Уровень и стабильность экспрессии трансгенов в растении можно повысить при специальном конструировании концов вводимой ДНК. Так, добавление терминаторов транскрипции предотвращает нежелательное прохождение через трансген РНК-полимеразы, если промотор хозяйского генома случайно оказывается поблизости от места встраивания. При концевом добавлении сравнительно коротких (>300 п. о.) участков связывания ядерного матрикса (MAP) трансген имеет больше шансов образовать независимую петлю хроматина или включиться в состав транскрибируемого эухроматина. В обоих случаях это приводит к повышению и стабилизации уровня экспрессии трансгена.

В ряде случаев, особенно у злаков, введение интрона в район 5'-конца мРНК целевого гена резко усиливает его транскрипцию. Помимо этого, в составе мРНК обнаружены цис-элементы, определяющие степень ее стабильности в растительной клетке. Правильный генно-инженерный дизайн таких элементов может также способствовать оптимальному накоплению мРНК в трансгенных растениях, предназначенных для биотехнологического применения.

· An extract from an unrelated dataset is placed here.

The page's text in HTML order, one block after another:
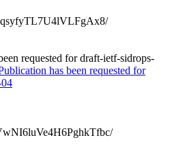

Стабильно введенный ген должен передаваться потомству при семенном размножении, поэтому важно определить этот параметр на практике. Уровень транскрипции введенного гена оценивается обычно с помощью традиционного Northern-блотинга или недавно предложенных количественных версий RT PCR (на мРНК с помощью обратной транскриптазы синтезируется комплементарная цепь ДНК, которая и размножается в полимеразной цепной реакции). В ряде случаев экспрессию гена проще и надежнее контролировать по конечному белковому продукту или тому эффекту, который этот белок вызывает.

Однако необходимо использование разных методов для доказательства истинной трансгенности данного растения, чтобы исключить "псевдотрансгенные" черты, вызванные сомаклональной (эпигенетической) изменчивостью или неполной элиминацией агробактерий

Для изучения молекулярной конституции генома трансгенных организмов можно использовать полиморфизм длины рестрикционных фрагментов. Метод основан на том, что гомологичные последовательности ДНК гибридов и их родителей при разрезании рестриктазами могут попасть во фрагменты разной длины. В качестве маркеров родительских геномов можно использовать и часто повторяющиеся последовательности ДНК. Повторяющиеся последовательности составляют значительную часть генома типичного растения. Большая часть последовательностей повторяется до 1000 раз на геном. У многих растений выявлены еще более частые повторы (100000 - 1000000 копий на геном), которые составляют до 20% генома. Они имеют отличный от остальной клеточной ДНК "Г - Ц" состав и в градиенте хлористого цезия выявляются в виде сателлитного компонента. В геномах даже очень близких видов амплифицируются разные типы повторов, поэтому они становятся своеобразными "отпечатками пальцев" близкородственных геномов. Высокотандемные последовательности ДНК относительно легко клонируются, так как после расщепления рестриктазой, имеющей сайт узнавания в повторе, эти последовательности легко выявляются в виде полос при электрофоретическом разделении фрагментов и могут быть элюированы из геля в чистом виде. Их можно использовать в качестве зондов. Использование высокоповторяющихся последовательностей в качестве молекулярных зондов позволяет вести одновременный скрининг большого количества образцов грубоочищенной ДНК регенерировавших после слияния протопластов растений или каллусов методом дот-гибридизации.

Как другой биохимический маркер при анализе соматических гибридов может использоваться рибулозо - 1, 5 - бифосфат карбоксилаза/оксигеназа. Причины: необычайно высокое содержание его в листьях (до 50% растворимого белка), хорошо разработанные методы выделения и анализа, а также то, что составляющие этот белок субъединицы кодируются как ядерным (мол. масса 14 кД), так и хлоропластным (большая субъединица, мол. масса 55 кД) геномами.